Keynote 2: Chameleon: A Deeply Reconfigurable, Large Scale Instrument for Computer Science Experimentation
Abstract:
The last few decades have seen an enormous amount of progress in developing the potential of distributed computing: cloud computing, edge computing, and the Internet of Things all inspire new ideas across the stack, from systems solutions to innovative applications. However, complex and distributed systems of this type – or even just their individual components – are hard to study using theoretical approaches alone. To study them properly, scientists require a deeply reconfigurable platform where they can explore phenomena in controlled environments, across a range of configurations, and at scales needed to justify their result. Like physicists, biologists, and chemists, computer scientists need an experimental instrument that can serve as a vehicle of discovery.
The Chameleon project has built such an instrument. The testbed, deployed at the University of Chicago and TACC, consists of roughly 15,000 cores, 5PB of total disk space, and leverages a 100 Gbps connection between the sites. The backbone of the testbed is configured as a large homogenous partition to support experiments at scale. On this framework were grafted heterogeneous elements including Infiniband networking, high-bandwidth I/O nodes, storage hierarchy nodes, and GPUs to support a broad diversity of research projects. That diversity is further enhanced by smaller clusters of FPGAs, ARM and Atom processors. To support Computer Science experiments, ranging from operating system and virtualization research to innovative applications, Chameleon provides a configuration system giving users full control of the software stack: provisioning of bare metal, support for custom kernel reboot, and console access — but also a fully functioning cloud environment to support educational projects and cloud development.

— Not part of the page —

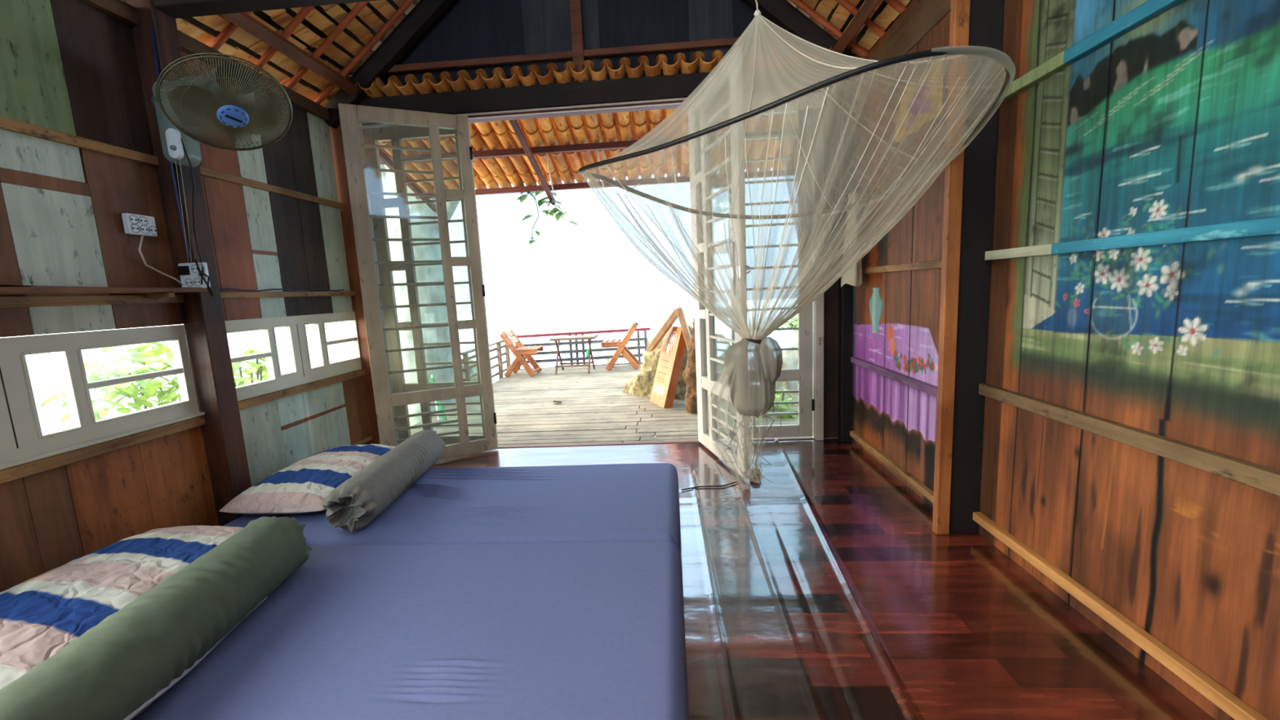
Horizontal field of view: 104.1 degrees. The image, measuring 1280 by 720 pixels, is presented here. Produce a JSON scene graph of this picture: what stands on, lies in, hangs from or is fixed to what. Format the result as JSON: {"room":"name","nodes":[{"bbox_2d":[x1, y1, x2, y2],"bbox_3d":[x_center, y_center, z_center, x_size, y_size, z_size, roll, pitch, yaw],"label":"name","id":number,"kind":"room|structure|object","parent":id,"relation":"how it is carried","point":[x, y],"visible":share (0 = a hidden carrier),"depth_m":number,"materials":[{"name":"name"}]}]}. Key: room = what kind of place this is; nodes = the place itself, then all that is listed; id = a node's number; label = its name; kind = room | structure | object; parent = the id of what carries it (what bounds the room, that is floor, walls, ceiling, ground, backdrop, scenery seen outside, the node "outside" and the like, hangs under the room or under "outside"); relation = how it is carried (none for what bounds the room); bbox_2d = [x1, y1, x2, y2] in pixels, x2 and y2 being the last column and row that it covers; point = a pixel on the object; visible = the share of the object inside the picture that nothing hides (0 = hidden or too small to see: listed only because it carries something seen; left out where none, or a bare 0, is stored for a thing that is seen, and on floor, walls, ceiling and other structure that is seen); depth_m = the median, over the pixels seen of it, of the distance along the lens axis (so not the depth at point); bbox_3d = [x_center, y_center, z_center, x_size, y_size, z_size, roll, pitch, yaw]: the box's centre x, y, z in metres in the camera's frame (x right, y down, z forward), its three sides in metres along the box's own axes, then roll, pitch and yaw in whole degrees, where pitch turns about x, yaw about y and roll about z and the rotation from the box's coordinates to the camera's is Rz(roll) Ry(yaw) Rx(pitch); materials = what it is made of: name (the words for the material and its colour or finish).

This talk will describe the goals and design strategy of the testbed, as well as its existing and planned capabilities. I will also present a selection of the research and education projects conducted by our users and describe how they leveraged the features of the testbed. I then discuss the potential that having a well-defined Computer Science instrument creates – in particular, how it can be used to advance reproducibility and sharing in the computer science community.
Bio:
Kate Keahey is one of the pioneers of infrastructure cloud computing. She created the first open source Infrastructure-as-a-Service implementation, and currently works on convergence projects adapting cloud computing concepts to scientific applications and HPC environment. Kate leads the Chameleon project, which provides a distributed large-scale experimental testbed for Computer Science research. She is also a co-founder and co-Editor-in-Chief of SoftwareX, a journal devoted to publishing scientific software. Kate is a Scientist at Argonne National Laboratory and a Senior Fellow at the Computation Institute at the University of Chicago.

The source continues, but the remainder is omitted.